YOUR OBJECTIVE
Copies of all lines that contain "kommer" are needed; take them from the data below.

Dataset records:
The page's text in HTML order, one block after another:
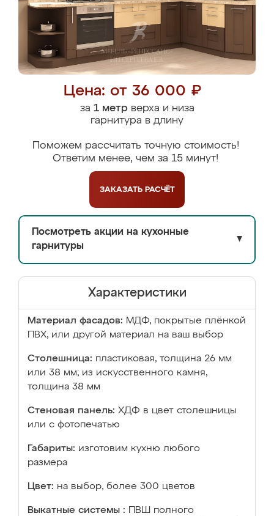
Цена: от 36 000 ₽
за 1 метрверха и низа
гарнитура в длину
Поможем рассчитать точную стоимость!
Ответим менее, чем за 15 минут!
ЗАКАЗАТЬ РАСЧЁТ
Посмотреть акции на кухонные
гарнитуры
▼
Характеристики
Материал фасадов: МДФ, покрытые плёнкой
ПВХ, или другой материал на ваш выбор
Столешница: пластиковая, толщина 26 мм
или 38 мм; из искусственного камня,
толщина 38 мм
Стеновая панель: ХДФ в цвет столешницы
или с фотопечатью
Габариты: изготовим кухню любого
размера
Цвет: на выбор, более 300 цветов
Выкатные системы :
ПВШ полного
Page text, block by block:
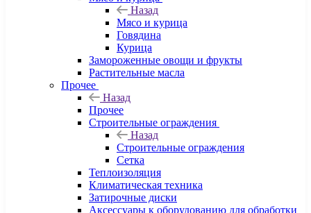
Назад
Мясо и курица
Говядина
Курица
Замороженные овощи и фрукты
Растительные масла
Прочее
Назад
Прочее
Строительные ограждения
Назад
Строительные ограждения
Сетка
Теплоизоляция
Климатическая техника
Затирочные диски
Аксессуары к оборудованию для обработки
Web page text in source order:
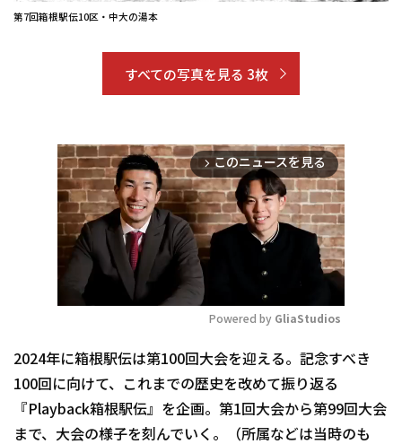
第7回箱根駅伝10区・中大の湯本
すべての写真を見る 3枚
arrow_forward_ios このニュースを見る
Mute
Powered by GliaStudios
2024年に箱根駅伝は第100回大会を迎える。記念すべき
100回に向けて、これまでの歴史を改めて振り返る
『Playback箱根駅伝』を企画。第1回大会から第99回大会
まで、大会の様子を刻んでいく。（所属などは当時のも
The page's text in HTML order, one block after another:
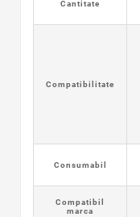
Cantitate
Compatibilitate
Consumabil
Compatibil
marca
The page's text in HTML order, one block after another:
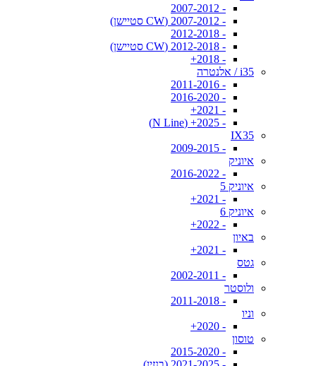
- 2007-2012
- 2007-2012 (CW סטיישן)
- 2012-2018
- 2012-2018 (CW סטיישן)
- 2018+
i35 / אלנטרה
- 2011-2016
- 2016-2020
- 2021+
- 2025+ (N Line)
IX35
- 2009-2015
איוניק
- 2016-2022
איוניק 5
- 2021+
איוניק 6
- 2022+
באיון
- 2021+
גטס
- 2002-2011
ולוסטר
- 2011-2018
וניו
- 2020+
טוסון
- 2015-2020
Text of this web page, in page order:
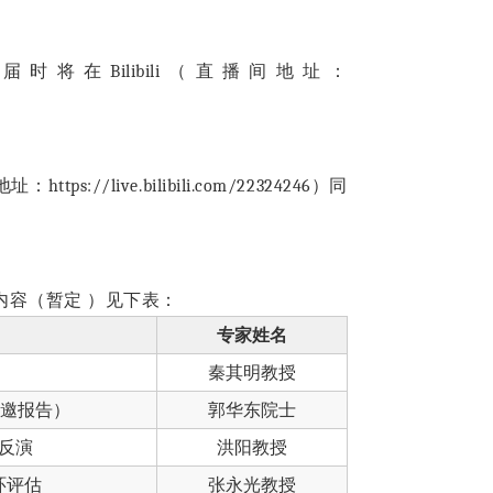
时将在Bilibili （直播间地址：
址： https://live.bilibili.com/22324246 ）同
容（暂定 ）见下表：
专家姓名
秦其明教授
报告）
郭华东院士
演
洪阳教授
评估
张永光教授
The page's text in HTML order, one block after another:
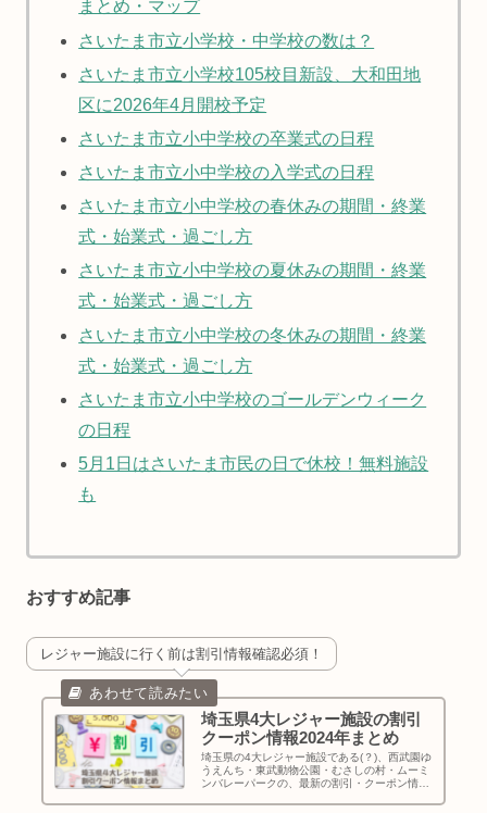
まとめ・マップ
さいたま市立小学校・中学校の数は？
さいたま市立小学校105校目新設、大和田地
区に2026年4月開校予定
さいたま市立小中学校の卒業式の日程
さいたま市立小中学校の入学式の日程
さいたま市立小中学校の春休みの期間・終業
式・始業式・過ごし方
さいたま市立小中学校の夏休みの期間・終業
式・始業式・過ごし方
さいたま市立小中学校の冬休みの期間・終業
式・始業式・過ごし方
さいたま市立小中学校のゴールデンウィーク
の日程
5月1日はさいたま市民の日で休校！無料施設
も
おすすめ記事
レジャー施設に行く前は割引情報確認必須！
埼玉県4大レジャー施設の割引
クーポン情報2024年まとめ
埼玉県の4大レジャー施設である(？)、西武園ゆ
うえんち・東武動物公園・むさしの村・ムーミ
ンバレーパークの、最新の割引・クーポン情報
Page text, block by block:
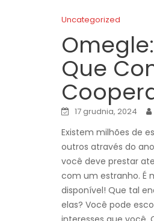
Uncategorized
Que
17 grudnia, 2024
Existem milhões de
outros através do
você deve prestar
com um estranho. É
disponível! Que tal
elas? Você pode
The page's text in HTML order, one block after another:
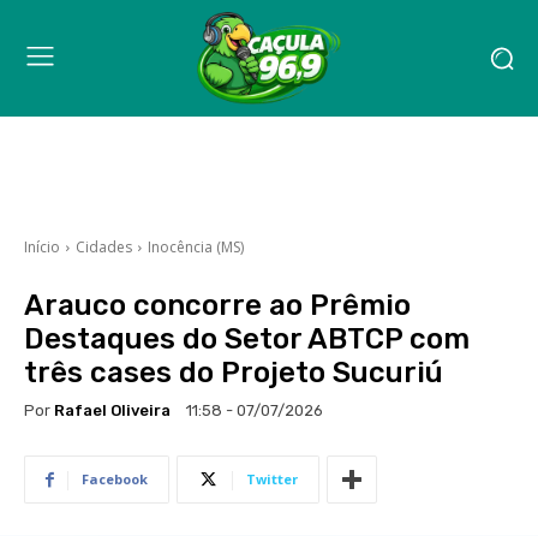
Início Cidades Inocência (MS)
Arauco concorre ao Prêmio
Destaques do Setor ABTCP com
três cases do Projeto Sucuriú
Por Rafael Oliveira 11:58 - 07/07/2026
Facebook Twitter
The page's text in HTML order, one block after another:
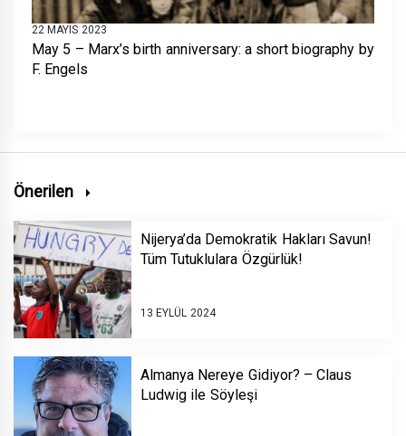
22 MAYIS 2023
May 5 – Marx’s birth anniversary: a short biography by
F. Engels
Önerilen
Nijerya’da Demokratik Hakları Savun!
Tüm Tutuklulara Özgürlük!
13 EYLÜL 2024
Almanya Nereye Gidiyor? – Claus
Ludwig ile Söyleşi
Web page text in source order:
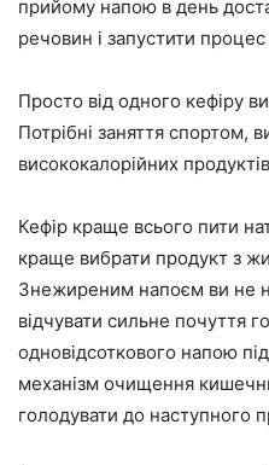
прийому напою в день
речовин і запустити
Просто від одного кефіру
Потрібні заняття спортом,
висококалорійних
Кефір краще всього пити
краще вибрати продукт з
Знежиреним напоєм ви не
відчувати сильне почуття
одновідсоткового напою
механізм очищення
голодувати до наступного
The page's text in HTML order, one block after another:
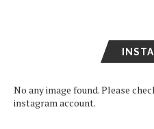
No any image found. Please
instagram account.
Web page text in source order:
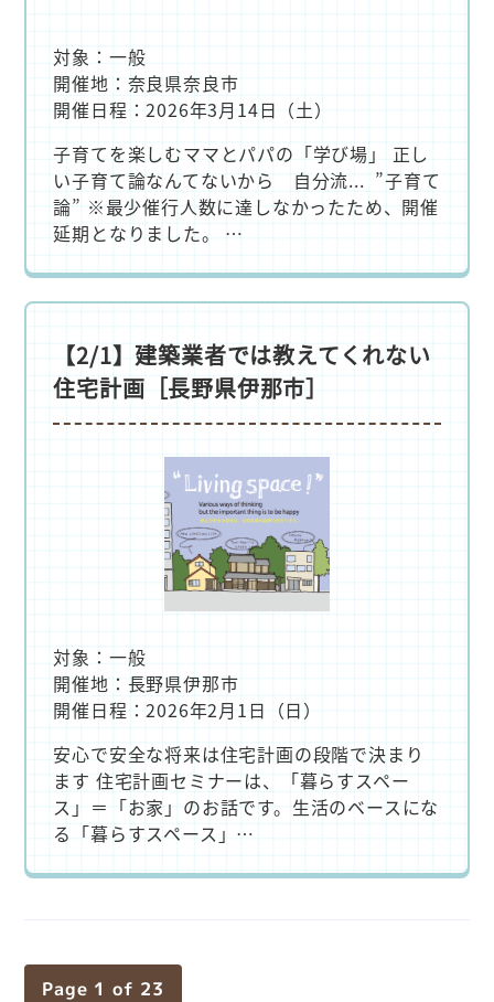
対象：一般
開催地：奈良県奈良市
開催日程：2026年3月14日（土）
子育てを楽しむママとパパの「学び場」 正し
い子育て論なんてないから 自分流... ”子育て
論” ※最少催行人数に達しなかったため、開催
延期となりました。 …
【2/1】建築業者では教えてくれない
住宅計画［長野県伊那市］
対象：一般
開催地：長野県伊那市
開催日程：2026年2月1日（日）
安心で安全な将来は住宅計画の段階で決まり
ます 住宅計画セミナーは、「暮らすスペー
ス」＝「お家」のお話です。生活のベースにな
る「暮らすスペース」…
Page 1 of 23
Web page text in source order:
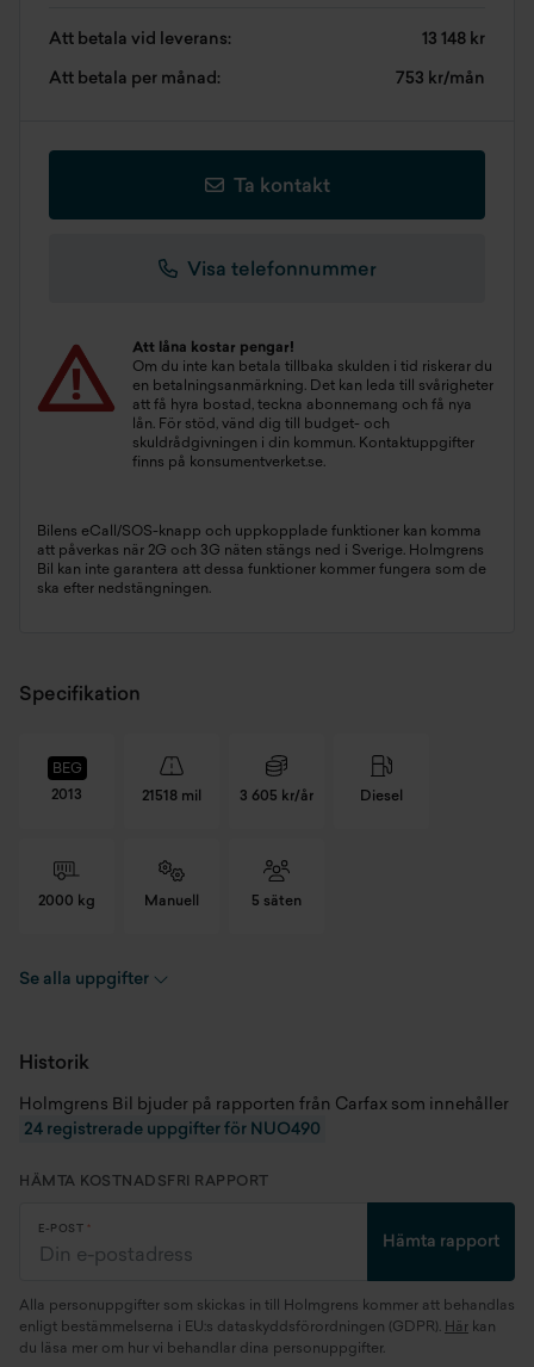
Att betala vid leverans: 13 148 kr
Att betala per månad: 753 kr/mån
Ta kontakt
Visa telefonnummer
Att låna kostar pengar!
Om du inte kan betala tillbaka skulden i tid riskerar du
en betalningsanmärkning. Det kan leda till svårigheter
att få hyra bostad, teckna abonnemang och få nya
lån. För stöd, vänd dig till budget- och
skuldrådgivningen i din kommun. Kontaktuppgifter
finns på konsumentverket.se.
Bilens eCall/SOS-knapp och uppkopplade funktioner kan komma
att påverkas när 2G och 3G näten stängs ned i Sverige. Holmgrens
Bil kan inte garantera att dessa funktioner kommer fungera som de
ska efter nedstängningen.
Specifikation
BEG
2013
21518 mil 3 605 kr/år Diesel
2000 kg Manuell 5 säten
Chassinummer
Skick Begagnad
Motor
2.2 Duratorq TDCi KNBx
Se alla uppgifter
Historik
Holmgrens Bil bjuder på rapporten från Carfax som innehåller
24 registrerade uppgifter för NUO490
HÄMTA KOSTNADSFRI RAPPORT
E-POST
Hämta rapport
Alla personuppgifter som skickas in till Holmgrens kommer att behandlas
enligt bestämmelserna i EU:s dataskyddsförordningen (GDPR). Här kan
du läsa mer om hur vi behandlar dina personuppgifter.
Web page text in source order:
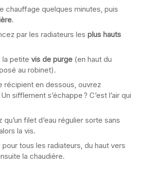
chauffage quelques minutes, puis
.
par les radiateurs les plus hauts
la petite vis de purge (en haut du
au robinet).
récipient en dessous, ouvrez
sifflement s’échappe ? C’est l’air qui
qu’un filet d’eau régulier sorte sans
la vis.
pour tous les radiateurs, du haut vers
la chaudière.
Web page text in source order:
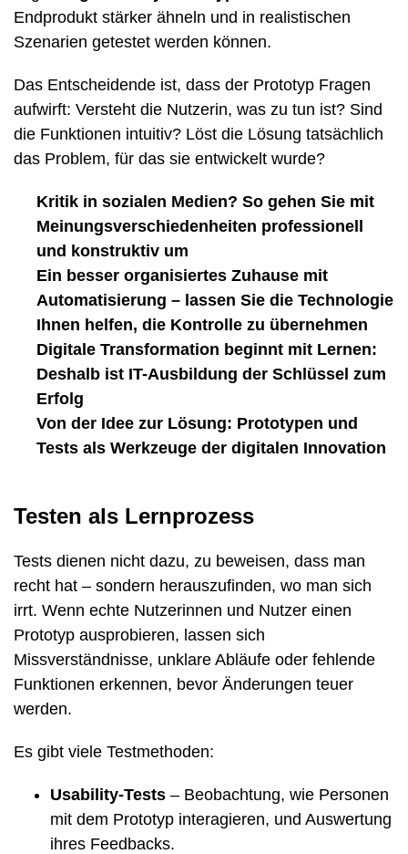
Endprodukt stärker ähneln und in realistischen
Szenarien getestet werden können.
Das Entscheidende ist, dass der Prototyp Fragen
aufwirft: Versteht die Nutzerin, was zu tun ist? Sind
die Funktionen intuitiv? Löst die Lösung tatsächlich
das Problem, für das sie entwickelt wurde?
Kritik in sozialen Medien? So gehen Sie mit
Meinungsverschiedenheiten professionell
und konstruktiv um
Ein besser organisiertes Zuhause mit
Automatisierung – lassen Sie die Technologie
Ihnen helfen, die Kontrolle zu übernehmen
Digitale Transformation beginnt mit Lernen:
Deshalb ist IT-Ausbildung der Schlüssel zum
Erfolg
Von der Idee zur Lösung: Prototypen und
Tests als Werkzeuge der digitalen Innovation
Testen als Lernprozess
Tests dienen nicht dazu, zu beweisen, dass man
recht hat – sondern herauszufinden, wo man sich
irrt. Wenn echte Nutzerinnen und Nutzer einen
Prototyp ausprobieren, lassen sich
Missverständnisse, unklare Abläufe oder fehlende
Funktionen erkennen, bevor Änderungen teuer
werden.
Es gibt viele Testmethoden:
Usability-Tests – Beobachtung, wie Personen
mit dem Prototyp interagieren, und Auswertung
ihres Feedbacks.
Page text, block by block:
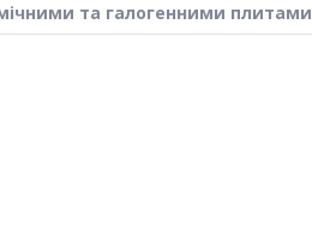
та галогенними плитами
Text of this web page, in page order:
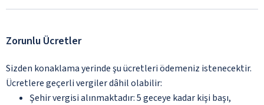
Zorunlu Ücretler
Sizden konaklama yerinde şu ücretleri ödemeniz istenecektir.
Ücretlere geçerli vergiler dâhil olabilir:
Şehir vergisi alınmaktadır: 5 geceye kadar kişi başı,
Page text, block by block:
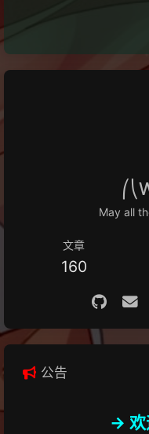
May all
文章
160
公告
->
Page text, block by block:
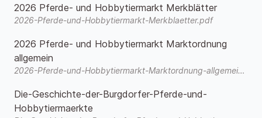
2026 Pferde- und Hobbytiermarkt Merkblätter
2026-Pferde-und-Hobbytiermarkt-Merkblaetter.pdf
2026 Pferde- und Hobbytiermarkt Marktordnung
allgemein
2026-Pferde-und-Hobbytiermarkt-Marktordnung-allgemein.pdf
Die-Geschichte-der-Burgdorfer-Pferde-und-
Hobbytiermaerkte

OUTPUT
Bil kan inte garantera att dessa funktioner kommer fungera som de
Alla personuppgifter som skickas in till Holmgrens kommer att behandlas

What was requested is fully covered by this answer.